Mojo era a terra, con la faccia nell'erba sintetica e le mani che, in una contorsione innaturale, andavano a cercare un punto imprecisato della propria schiena. Il gelo era sceso sui centodiecimila dello stadio, mentre l'unico suono era quello del Sistema Automatico di Controllo, che annunciava l'espulsione dal terreno di gioco del difensore centrale della squadra dei Campioni della Federazione per condotta violenta ed antisportiva. Dopo il goal del 2 a 1, infatti, il giocatore aveva raggiunto l'autore della rete e, non visto, l'aveva colpito alla schiena con un calcio. Ora, come previsto dal regolamento, doveva abbandonare il campo. Ma non sarebbe stato il solo: anche Mojo, con una profonda ferita alla schiena, era costretto a terminare anzitempo la sua partita e lasciare anche la sua squadra in dieci, non avendo a disposizione nessuna “riserva” che potesse entrare in campo.

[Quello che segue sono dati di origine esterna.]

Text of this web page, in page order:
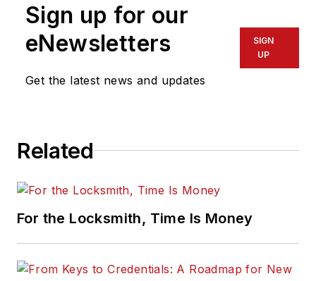
Sign up for our
eNewsletters
Get the latest news and updates
SIGN
UP
Related
For the Locksmith, Time Is Money

Tutti i grandi eventi della storia non sono mai avvenuti in un preciso istante fermo e fissato nel tempo. L'Impero Romano, ad esempio, non crollò in un solo giorno, ma sotto il peso di anni ed anni di lotte interne, di disgregazioni politiche. Ma se guardiamo bene, se valutiamo le cose con attenzione, in ogni caso ci sono sempre uno o due “bivi” dove la strada scelta ha avuto conseguenze inimmaginabili. Nella Seconda Guerra Mondiale i soldati Alleati si trovarono pressochè disarmati ed indifesi in quel di Dunkerque ad aspettare un soccorso dal mare che tardava ad arrivare. Sarebbe bastato far alzare uno stormo di bombardieri Heinkel ed ora sul Castello di Windsor sventolerebbe la bandiera del Terzo Reich. Ma l'ordine non arrivò. Mentre due inservienti adagiavano Mojo sulla lettiga robotizzata per trasportarlo verso l'infermeria, il difensore espulso abbandonava in silenzio il campo. E fu lì che qualcosa cambiò. Come per il bambino che gridò “il Re è nudo!”, l'urlo di Mojo aveva strappato un velo davanti agli occhi dei centodiecimila che affollavano lo stadio. I loro beniamini, i loro semidei li avevano delusi. Non erano i campioni dello sport e della lealtà. Non più. Erano uomini come gli altri. Anzi, peggio degli altri, perchè capaci di colpire a tradimento un ragazzo solo perchè ha segnato un goal. Solo perchè è stato migliore.
Piano piano, una voce cominciò ad ululare verso quel gigante tatuato che si avviava verso il tunnel dal quale un'ora prima era uscito accolto come un Eroe. Poi un'altra voce. Poi un'altra ancora. L'uomo scomparve dentro all'imboccatura del tunnel in un diluvio di fischi ed ululati, mentre le due squadre si apprestavano a riprendere il gioco.
A molti dei giocatori corse un brivido lungo la schiena. Ed anche il Console, lassù in tribuna, sentì di colpo freddo.